Гельмут старательно вывел на чеке свою роспись и протянул листок мне.
– Берлин, – пояснил он. – Восточный филиал нацьональ банк…
– Я найду, – заверил я Гельмута, пряча чек в непромокаемый пакет на липучках. – Ну что, господа контрабандисты? Я быстро спущусь вниз и посмотрю, что там осталось от Глушкова, а вы…
С Мэд что-то происходило. Она смотрела через мое плечо куда-то назад, и ее глаза стремительно наполнялись суеверным ужасом. Я круто обернулся и едва не вскрикнул.
Метрах в пятидесяти от нас на снежном гребне, как на коне, сидел Глушков. Его лицо, распухшее и посиневшее от безобразной гематомы, перекосила какая-то жуткая улыбка. Под ногами у него лежал рюкзак Бэла – тот самый рюкзак с долларами, а в руках поблескивал аспидным стволом «калашников».
Глава 23
– Что, не ждали? – спросил Глушков, когда я осторожно приблизился к нему, изо всех сил всматриваясь в лицо – не померещилось ли? – Я это, я, не надо так таращить глаза.
– Как ты смог выбраться? У тебя все цело? – спросил я, понимая, что любой вопрос сейчас прозвучит глупо.
– Ты спрашиваешь, все ли у меня цело? – невнятно, с трудом двигая распухшими губами, произнес Глушков. – Так вот, сука рваная. Ты, как спасатель, должен был поинтересоваться об этом раньше, когда меня унесло лавиной вниз. Но ты даже не спустился вниз, даже не свесил свою поганую харю с обрыва…
Я не узнавал неприметного героя. Казалось, что это другой человек, внешне очень похожий на Глушкова.
Он вдруг начал мелко и часто покашливать, и этот кашель незаметно превращался в смех. Он поднял лицо, провел языком по губам, покрытым черной корочкой запекшейся крови.
– Знают ли твои фрицы, что в этом рюкзаке? – спросил он, делая ударение на слове «что». – Знают ли они, что это дерьмо?
Я скосил глаза вниз. Глушков легонько пнул ногой рюкзак, и тот, перевалившись с боку на бок, разлегся на снегу между нами.
Где-то писали, что с психами надо разговаривать очень вежливо и спокойно. Я попытался улыбнуться.
– Дружище! Я просто страшно рад, что ты жив. Тебе не надо волноваться, сейчас мы обработаем твои раны и тихонько пойдем вниз.

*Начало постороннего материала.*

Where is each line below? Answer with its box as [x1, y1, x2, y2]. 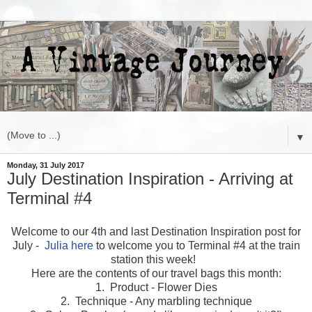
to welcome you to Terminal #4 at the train [93, 239, 300, 251]
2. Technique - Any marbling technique [60, 295, 252, 307]
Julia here [41, 239, 93, 251]
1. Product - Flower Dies [95, 281, 217, 293]
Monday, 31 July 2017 [7, 160, 84, 169]
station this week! [111, 253, 201, 265]
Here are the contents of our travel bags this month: [31, 267, 281, 279]
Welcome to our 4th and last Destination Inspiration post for [11, 225, 301, 237]
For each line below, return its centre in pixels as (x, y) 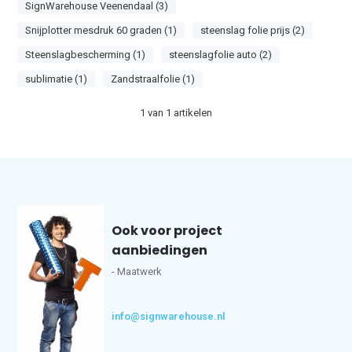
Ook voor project (167, 231)
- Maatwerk (137, 271)
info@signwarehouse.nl (169, 316)
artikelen (192, 113)
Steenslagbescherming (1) (86, 55)
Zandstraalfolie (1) (153, 79)
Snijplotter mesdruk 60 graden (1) (101, 30)
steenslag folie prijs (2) (253, 30)
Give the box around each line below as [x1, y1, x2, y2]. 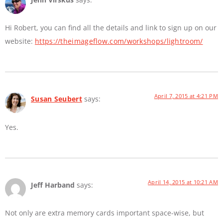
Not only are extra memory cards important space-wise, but [5, 208, 204, 218]
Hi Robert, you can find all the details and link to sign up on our [5, 23, 217, 33]
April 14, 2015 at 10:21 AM [148, 178, 218, 186]
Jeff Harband [31, 180, 75, 190]
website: [5, 36, 35, 46]
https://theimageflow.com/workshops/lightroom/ [35, 36, 203, 46]
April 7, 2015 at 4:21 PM [154, 92, 218, 100]
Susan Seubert [31, 94, 82, 104]
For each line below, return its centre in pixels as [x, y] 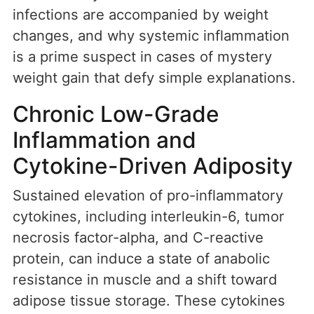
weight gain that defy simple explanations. [154, 78]
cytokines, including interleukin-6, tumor [149, 217]
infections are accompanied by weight [141, 15]
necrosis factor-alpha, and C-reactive [138, 238]
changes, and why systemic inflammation [151, 36]
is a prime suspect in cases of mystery [142, 57]
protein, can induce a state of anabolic [141, 259]
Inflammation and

– Стоять! – выкрикнул Глушков и поднял «калашников», нацеливая его на меня. – Знаешь, что я сейчас сделаю? Пристрелю тебя к едрене фене, а труп сброшу вниз.
Не похоже, чтобы этот придурок был склонен к шуткам. Я замер, не сводя глаз с автомата.

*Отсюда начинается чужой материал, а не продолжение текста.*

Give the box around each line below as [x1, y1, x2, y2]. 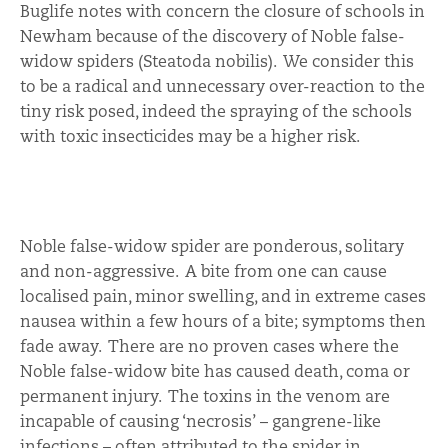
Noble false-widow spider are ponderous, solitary [20, 235, 404, 257]
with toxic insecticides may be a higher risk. [20, 125, 360, 147]
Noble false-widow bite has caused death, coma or [20, 360, 410, 382]
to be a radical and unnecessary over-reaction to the [20, 75, 425, 97]
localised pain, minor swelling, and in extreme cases [20, 285, 426, 307]
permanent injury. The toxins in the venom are [20, 385, 390, 407]
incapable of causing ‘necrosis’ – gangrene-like [20, 410, 381, 432]
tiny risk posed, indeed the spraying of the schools [20, 100, 412, 122]
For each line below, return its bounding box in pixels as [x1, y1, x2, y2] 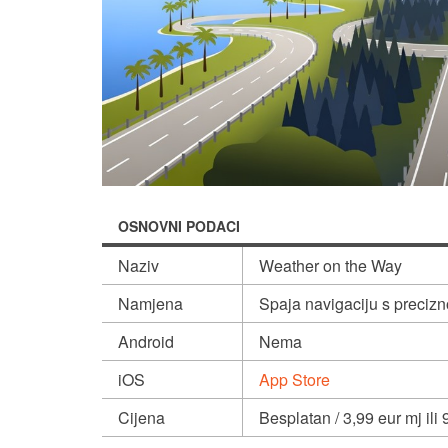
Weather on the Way [259, 254, 406, 278]
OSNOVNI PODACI [118, 216, 240, 237]
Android [118, 330, 174, 354]
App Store [259, 368, 330, 392]
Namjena [118, 292, 183, 316]
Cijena [118, 406, 165, 430]
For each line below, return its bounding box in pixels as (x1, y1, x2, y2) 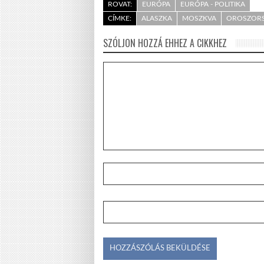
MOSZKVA (182, 14, 216, 22)
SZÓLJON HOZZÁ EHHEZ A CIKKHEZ (103, 35, 227, 50)
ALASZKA (141, 14, 172, 22)
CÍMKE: (108, 14, 131, 22)
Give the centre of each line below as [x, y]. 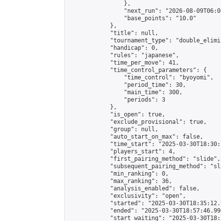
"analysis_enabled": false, [134, 188]
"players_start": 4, [122, 151]
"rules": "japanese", [124, 55]
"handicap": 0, [113, 48]
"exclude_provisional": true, [138, 122]
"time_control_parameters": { [138, 70]
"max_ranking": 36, [120, 181]
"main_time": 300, [126, 92]
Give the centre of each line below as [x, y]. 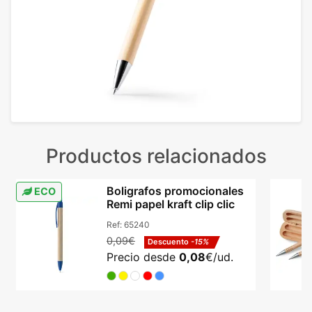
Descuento [169, 241]
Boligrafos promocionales [175, 190]
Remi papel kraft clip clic [171, 204]
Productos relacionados [156, 156]
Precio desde [143, 257]
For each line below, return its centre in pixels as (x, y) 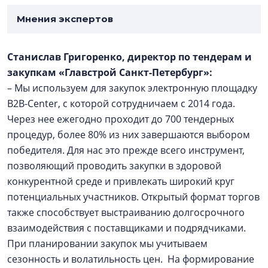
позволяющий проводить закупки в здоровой (114, 165)
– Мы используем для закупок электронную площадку (132, 88)
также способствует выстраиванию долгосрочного (126, 212)
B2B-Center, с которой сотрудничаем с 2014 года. (121, 103)
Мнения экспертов (66, 19)
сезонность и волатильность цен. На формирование (131, 259)
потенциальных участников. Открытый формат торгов (133, 197)
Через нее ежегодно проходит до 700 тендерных (121, 119)
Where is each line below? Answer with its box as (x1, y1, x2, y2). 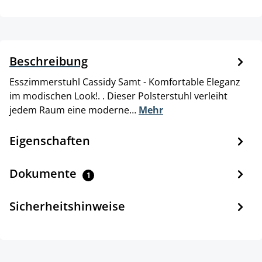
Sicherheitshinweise (9, 198, 125, 215)
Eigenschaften (9, 133, 90, 149)
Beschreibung (9, 53, 88, 70)
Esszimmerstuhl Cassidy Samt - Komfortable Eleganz (9, 75, 240, 89)
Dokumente (9, 166, 80, 182)
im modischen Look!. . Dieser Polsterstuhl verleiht (9, 89, 227, 103)
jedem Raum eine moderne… (9, 104, 139, 117)

– Но зачем? – тихо и беспомощно спросил я. – Я не делал тебе зла.
– А просто так, – ответил Глушков. – Ты мне не нужен. К тому же это очень приятно – убивать. Вот сейчас ты есть, мыслишки какие-то свои глупые в голове прокручиваешь, а стоит мне только чуть-чуть пошевелить пальчиком – и тебя не станет. И будешь потихоньку вмерзать в лед, пока тебя случайно не найдут какие-нибудь альпинисты. Представляешь – одно движение пальцем… Мы очень часто боимся вот так пошевелить пальчиком. А бояться ничего не надо, вот что я тебе скажу, погань.
Он слишком круто начал, но первый испуг у меня прошел, и я стал злеть.

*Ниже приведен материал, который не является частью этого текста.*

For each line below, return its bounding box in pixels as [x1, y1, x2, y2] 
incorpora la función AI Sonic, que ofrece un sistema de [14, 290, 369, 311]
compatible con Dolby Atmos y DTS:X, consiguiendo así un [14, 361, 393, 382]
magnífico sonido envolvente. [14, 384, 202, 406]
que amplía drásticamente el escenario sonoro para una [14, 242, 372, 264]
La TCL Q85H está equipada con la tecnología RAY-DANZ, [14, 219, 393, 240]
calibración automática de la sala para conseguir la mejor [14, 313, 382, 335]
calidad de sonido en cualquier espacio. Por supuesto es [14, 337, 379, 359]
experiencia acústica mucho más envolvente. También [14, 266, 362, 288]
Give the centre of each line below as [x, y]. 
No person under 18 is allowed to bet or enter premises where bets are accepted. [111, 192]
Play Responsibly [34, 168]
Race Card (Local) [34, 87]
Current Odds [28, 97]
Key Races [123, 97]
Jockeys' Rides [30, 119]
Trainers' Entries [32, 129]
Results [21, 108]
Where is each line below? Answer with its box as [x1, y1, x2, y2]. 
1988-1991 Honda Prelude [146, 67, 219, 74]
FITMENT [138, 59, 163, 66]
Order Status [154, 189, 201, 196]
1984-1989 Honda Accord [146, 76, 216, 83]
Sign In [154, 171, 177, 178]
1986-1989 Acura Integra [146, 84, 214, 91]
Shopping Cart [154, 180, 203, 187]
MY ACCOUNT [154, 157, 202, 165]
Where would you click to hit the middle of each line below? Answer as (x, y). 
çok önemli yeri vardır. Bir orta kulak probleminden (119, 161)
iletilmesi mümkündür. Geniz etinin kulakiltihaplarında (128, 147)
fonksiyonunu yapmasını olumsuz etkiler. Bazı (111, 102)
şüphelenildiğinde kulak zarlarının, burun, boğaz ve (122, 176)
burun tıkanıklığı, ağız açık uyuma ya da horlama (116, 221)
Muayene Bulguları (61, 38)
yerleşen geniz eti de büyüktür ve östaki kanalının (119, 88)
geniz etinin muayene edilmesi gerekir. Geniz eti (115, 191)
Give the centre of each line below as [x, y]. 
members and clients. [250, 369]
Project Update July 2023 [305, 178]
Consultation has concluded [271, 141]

– Чего тебе надо? Что ты меня автоматом пугаешь, чмошник ты занюханный! Ты, наверное, сильно головой ударился…
Зря я так. Глушков оказался придурком в слишком большой степени, чтобы разговаривать с ним таким тоном. Признаюсь, я не ожидал от него такой верности своим словам. Он молча поднял автомат и выстрелил в меня. За мгновение до этого, когда первобытные инстинкты вместо ума взяли бразды управления моей плотью, я мешком рухнул на снег и почувствовал, как пуховик на плече за что-то зацепился.
– Ну что, подыхать будешь? – спросил Глушков.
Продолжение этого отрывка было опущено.